> **TASK DETAILS**
Below is a listing to repeat exactly, with its pictures left out.

----

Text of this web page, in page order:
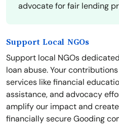
advocate for fair lending
Support Local NGOs
Support local NGOs
loan abuse. Your
services like financial
assistance, and advocacy
amplify our impact and
financially secure Gooding
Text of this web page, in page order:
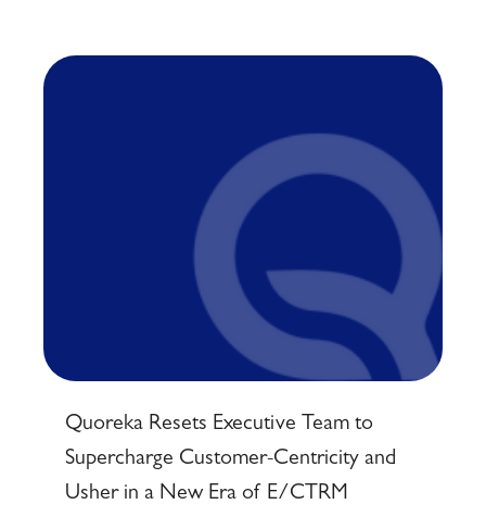
Quoreka Resets Executive Team to
Supercharge Customer-Centricity and
Usher in a New Era of E/CTRM

----

> **OUTPUT OF THE EXERCISE**
Text of this web page, in page order:
advocate for fair lending
Support Local NGOs
Support local NGOs
loan abuse. Your
services like financial
assistance, and advocacy
amplify our impact and
financially secure Gooding
Text of this web page, in page order:
Quoreka Resets Executive Team to
Supercharge Customer-Centricity and
Usher in a New Era of E/CTRM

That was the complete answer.